━━ Provided data ━━

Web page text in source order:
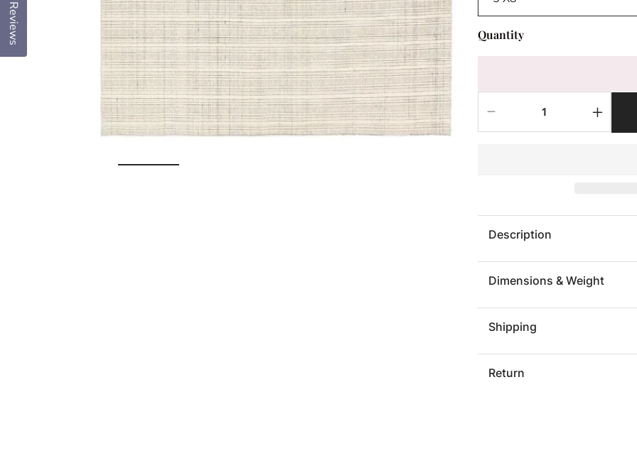
Quantity
quantity
Increase
Description
Dimensions & Weight
Shipping
Return
Reviews
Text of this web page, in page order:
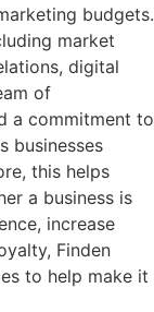
budgets.
market
digital
of
a commitment to
businesses
this helps
a business is
increase
Finden
to help make it
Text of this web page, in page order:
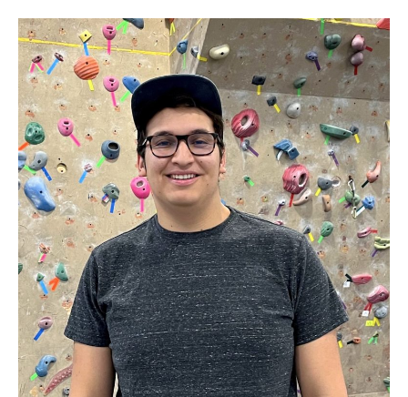
profile:
Makai
Yllanes,
Colorado
Rocky
Mountain
School
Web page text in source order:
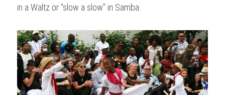
in a Waltz or “slow a slow” in Samba.
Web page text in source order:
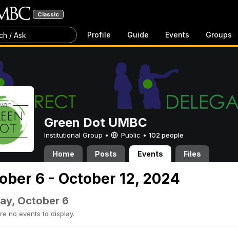
Classic
/ Ask Profile Guide Events Groups
Green Dot UMBC
Institutional Group • Public • 102 people
Home Posts Events Files
6 - October 12, 2024
October 6
no events to display.
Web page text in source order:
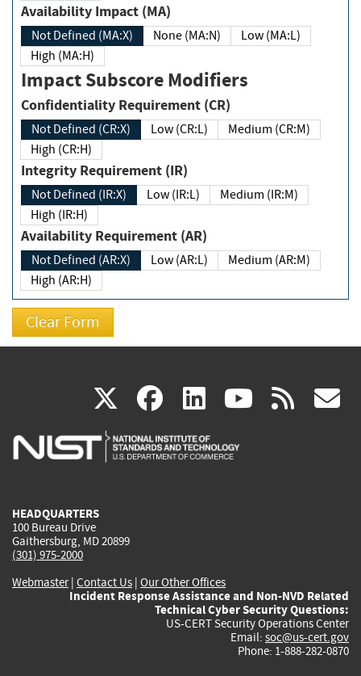
Availability Impact (MA)
Not Defined (MA:X) None (MA:N)
Low (MA:L)
High (MA:H)
Impact Subscore Modifiers
Confidentiality Requirement (CR)
Not Defined (CR:X) Low (CR:L)
Medium (CR:M)
High (CR:H)
Integrity Requirement (IR)
Not Defined (IR:X) Low (IR:L)
Medium (IR:M)
High (IR:H)
Availability Requirement (AR)
Not Defined (AR:X) Low (AR:L)
Medium (AR:M)
High (AR:H)
X(link
is
facebook
(link
is
linkedin
(link
is
(link rss
HEADQUARTERS
100 Bureau Drive
Gaithersburg, MD 20899
(301) 975-2000
Webmaster| Contact Us | Our Other Offices
Incident Response Assistance and Non-NVD Related
Technical Cyber Security Questions:
US-CERT Security Operations Center
Email: soc@us-cert.gov
Phone: 1-888-282-0870
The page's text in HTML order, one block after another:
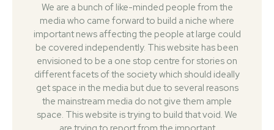
We are a bunch of like-minded people from the
media who came forward to build a niche where
important news affecting the people at large could
be covered independently. This website has been
envisioned to be a one stop centre for stories on
different facets of the society which should ideally
get space in the media but due to several reasons
the mainstream media do not give them ample
space. This website is trying to build that void. We
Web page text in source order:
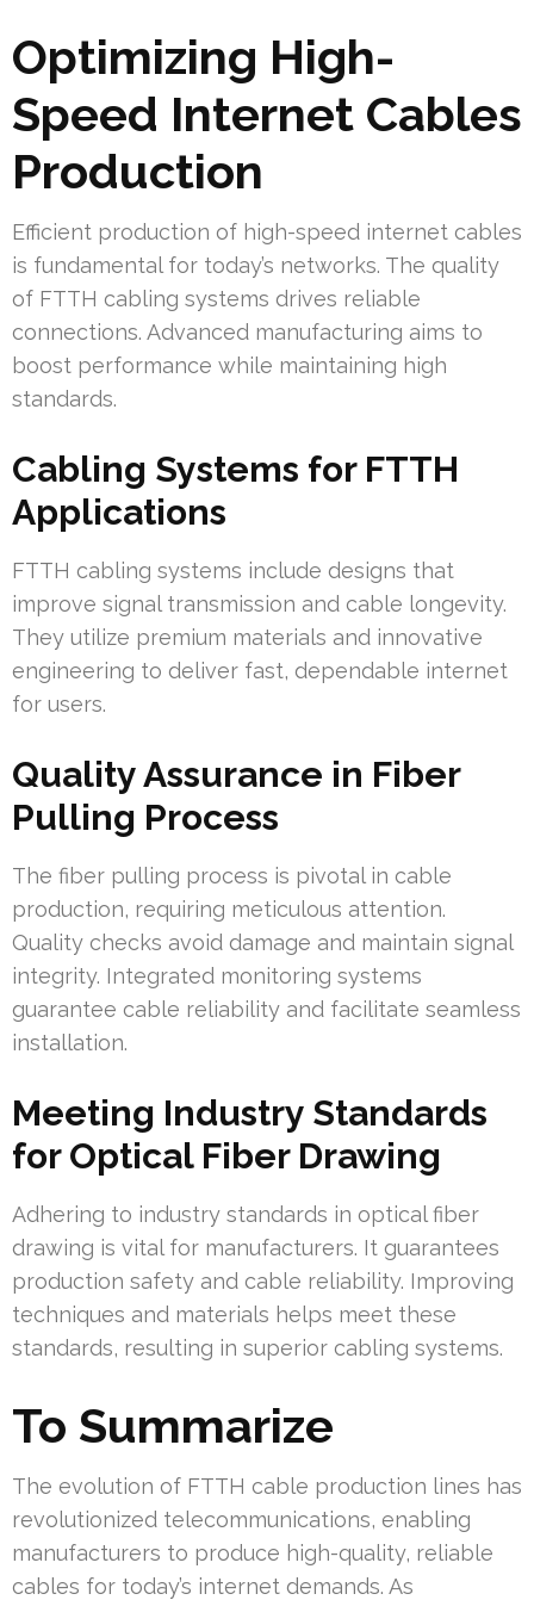
Optimizing High-
Speed Internet Cables
Production
Efficient production of high-speed internet cables
is fundamental for today’s networks. The quality
of FTTH cabling systems drives reliable
connections. Advanced manufacturing aims to
boost performance while maintaining high
standards.
Cabling Systems for FTTH
Applications
FTTH cabling systems include designs that
improve signal transmission and cable longevity.
They utilize premium materials and innovative
engineering to deliver fast, dependable internet
for users.
Quality Assurance in Fiber
Pulling Process
The fiber pulling process is pivotal in cable
production, requiring meticulous attention.
Quality checks avoid damage and maintain signal
integrity. Integrated monitoring systems
guarantee cable reliability and facilitate seamless
installation.
Meeting Industry Standards
for Optical Fiber Drawing
Adhering to industry standards in optical fiber
drawing is vital for manufacturers. It guarantees
production safety and cable reliability. Improving
techniques and materials helps meet these
standards, resulting in superior cabling systems.
To Summarize
The evolution of FTTH cable production lines has
revolutionized telecommunications, enabling
manufacturers to produce high-quality, reliable
cables for today’s internet demands. As

━━━

__Task description__. Word-for-word output of every record is needed, with images omitted.

__Response to this exercise__.
Web page text in source order:
Quantity
quantity
Increase
Description
Dimensions & Weight
Shipping
Return
Reviews
Text of this web page, in page order:
budgets.
market
digital
of
a commitment to
businesses
this helps
a business is
increase
Finden
to help make it
Text of this web page, in page order:
profile:
Makai
Yllanes,
Colorado
Rocky
Mountain
School
Web page text in source order:
in a Waltz or “slow a slow” in Samba.
Web page text in source order:
Classic
/ Ask Profile Guide Events Groups
Green Dot UMBC
Institutional Group • Public • 102 people
Home Posts Events Files
6 - October 12, 2024
October 6
no events to display.
Web page text in source order:
Availability Impact (MA)
Not Defined (MA:X) None (MA:N)
Low (MA:L)
High (MA:H)
Impact Subscore Modifiers
Confidentiality Requirement (CR)
Not Defined (CR:X) Low (CR:L)
Medium (CR:M)
High (CR:H)
Integrity Requirement (IR)
Not Defined (IR:X) Low (IR:L)
Medium (IR:M)
High (IR:H)
Availability Requirement (AR)
Not Defined (AR:X) Low (AR:L)
Medium (AR:M)
High (AR:H)
X(link
is
facebook
(link
is
linkedin
(link
is
(link rss
HEADQUARTERS
100 Bureau Drive
Gaithersburg, MD 20899
(301) 975-2000
Webmaster| Contact Us | Our Other Offices
Incident Response Assistance and Non-NVD Related
Technical Cyber Security Questions:
US-CERT Security Operations Center
Email: soc@us-cert.gov
Phone: 1-888-282-0870
The page's text in HTML order, one block after another:
We are a bunch of like-minded people from the
media who came forward to build a niche where
important news affecting the people at large could
be covered independently. This website has been
envisioned to be a one stop centre for stories on
different facets of the society which should ideally
get space in the media but due to several reasons
the mainstream media do not give them ample
space. This website is trying to build that void. We
Web page text in source order:
Optimizing High-
Speed Internet Cables
Production
Efficient production of high-speed internet cables
is fundamental for today’s networks. The quality
of FTTH cabling systems drives reliable
connections. Advanced manufacturing aims to
boost performance while maintaining high
standards.
Cabling Systems for FTTH
Applications
FTTH cabling systems include designs that
improve signal transmission and cable longevity.
They utilize premium materials and innovative
engineering to deliver fast, dependable internet
for users.
Quality Assurance in Fiber
Pulling Process
The fiber pulling process is pivotal in cable
production, requiring meticulous attention.
Quality checks avoid damage and maintain signal
integrity. Integrated monitoring systems
guarantee cable reliability and facilitate seamless
installation.
Meeting Industry Standards
for Optical Fiber Drawing
Adhering to industry standards in optical fiber
drawing is vital for manufacturers. It guarantees
production safety and cable reliability. Improving
techniques and materials helps meet these
standards, resulting in superior cabling systems.
To Summarize
The evolution of FTTH cable production lines has
revolutionized telecommunications, enabling
manufacturers to produce high-quality, reliable
cables for today’s internet demands. As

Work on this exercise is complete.